It is silly to campaign about the sale of honours. There is not the slightest evidence to show that honours have been sold. The Labour party is certainly vulnerable on that issue. Asil Nadir must be bitterly disappointed that the £440,000 that he gave for the purchase of honours not only failed to buy him a knighthood, but resulted in him being prosecuted with such strength that he has fled the country and dare not face up to his responsibilities.
The Labour party has shown not only silliness but an amazing gall. According to the party, Robert Maxwell gave only £31,000 or £43,000, plus £38,000. Yet he was a secretive man with a lot of companies into which he tucked a lot of money. He was a former Labour Member of Parliament and a dedicated Labour party supporter. He was secretive and generous. I wonder whether any Members of the Labour party can put their hand on their heart and say that that was the only money that that generous and secretive man ever gave to the party.
The Labour party says that he gave only £31,000 or £43,000, plus £38,000. I should like to know whether any of his family ever gave any money to the party or whether any of his companies did so. I should like to know whether he gave the party gifts in kind or advertising space in the Daily Mirror or any of his other papers. I wonder whether any of the money that that corrupt man gave to the Labour party was returned to the creditors and pensioners. If it was not, I should like to know how soon it will be returned.

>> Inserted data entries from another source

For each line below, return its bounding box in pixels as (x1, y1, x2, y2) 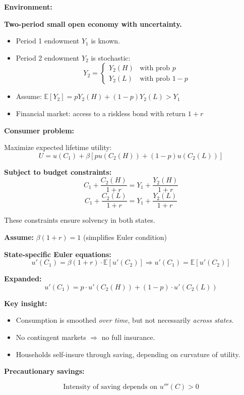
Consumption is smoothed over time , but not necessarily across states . (16, 315, 234, 325)
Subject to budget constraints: (4, 166, 112, 177)
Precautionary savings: (4, 366, 85, 376)
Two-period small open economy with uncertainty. (4, 18, 182, 29)
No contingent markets (16, 332, 86, 342)
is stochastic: (91, 52, 131, 63)
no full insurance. (101, 332, 155, 342)
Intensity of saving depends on (63, 383, 158, 390)
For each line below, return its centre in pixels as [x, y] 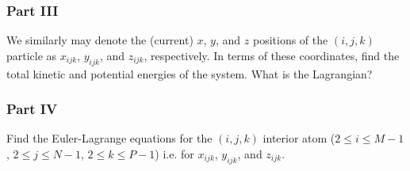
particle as [32, 55]
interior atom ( [299, 138]
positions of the [290, 40]
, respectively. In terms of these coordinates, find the [272, 55]
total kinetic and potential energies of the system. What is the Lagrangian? [190, 73]
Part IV [32, 109]
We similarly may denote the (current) [100, 40]
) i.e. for [174, 154]
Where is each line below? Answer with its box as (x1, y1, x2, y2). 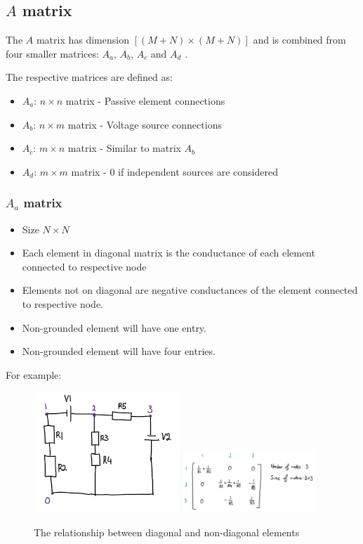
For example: (6, 367, 62, 382)
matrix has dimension (36, 32, 129, 47)
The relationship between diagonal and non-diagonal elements (34, 524, 300, 539)
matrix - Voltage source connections (67, 117, 222, 131)
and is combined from (253, 32, 346, 47)
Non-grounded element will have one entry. (22, 320, 206, 335)
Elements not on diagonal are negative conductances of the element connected (22, 283, 358, 297)
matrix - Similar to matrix (67, 141, 181, 155)
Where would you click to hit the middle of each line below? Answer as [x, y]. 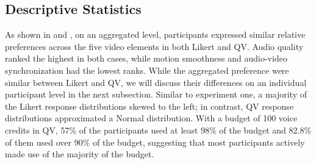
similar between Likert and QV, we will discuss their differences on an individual [156, 82]
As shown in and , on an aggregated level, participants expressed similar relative [155, 34]
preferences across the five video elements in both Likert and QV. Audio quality [154, 46]
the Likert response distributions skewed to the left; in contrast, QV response [149, 106]
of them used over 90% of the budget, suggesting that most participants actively [155, 142]
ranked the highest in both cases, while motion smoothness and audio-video [146, 58]
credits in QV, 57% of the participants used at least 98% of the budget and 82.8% [158, 130]
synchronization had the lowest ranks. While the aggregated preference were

Silliest of all is early-day motion 2184 calling on me to reconsider my position as Chairman of the Select Committee on Home Affairs. It states that I have admitted to
being involved in accepting free all expenses paid trips to the illegally occupied areas of Cyprus
to which the fugitive Nadir has fled from justice. I do not know whether to laugh or cry at the fact that that motion has the signatures of 100 honourable and supposedly sensible members of the Labour party.
Of course, I admitted to being involved: I had to declare my visits in the Register of Members' Interests, as we all have to do in this place as hon. Members and as members of honourable organisations which operate with the sanction of the Inter-Parliamentary Union and the approval of Parliament. No allegation has been made that I took any money from Asil Nadir. I did not, I do not know him, I have never met him, I have never corresponded with him and, as far as I know, I have never been a beneficiary of his largesse. I was invited to visit north Cyprus by the Government of north Cyprus.
No, I shall not give way for the moment.
The Government of north Cyprus, although not recognised by the international community, represent a grievously wronged people. It is strange that the Labour party, which claims to have concern for human rights, never speaks up for the Muslim Turkish minority in Cyprus. They once ruled Cyprus, together with the British, from 1571; the Greeks never did that. They did not slaughter 103 villages belonging to the Greeks in 1963, 1967 and 1973. If the British soldiers who lost their lives fighting against the Greek EOKA bid to unite Cyprus to Greece—
I went to north Cyprus with some highly respected Labour Members of Parliament—the hon. Members for Manchester, Central (Mr. Litherland), for Newport, East (Mr. Hughes), for Ipswich (Mr. Cann) and for Warley, East (Mr. Faulds)—as well as with the hon. Members for Moray (Mrs. Ewing) and for Fermanagh and South Tyrone (Mr. Maginnis), and as well as my hon. Friends. By tabling such a silly motion, the Labour Members are shooting themselves in the foot because their own respected and highly reputable people came on that visit.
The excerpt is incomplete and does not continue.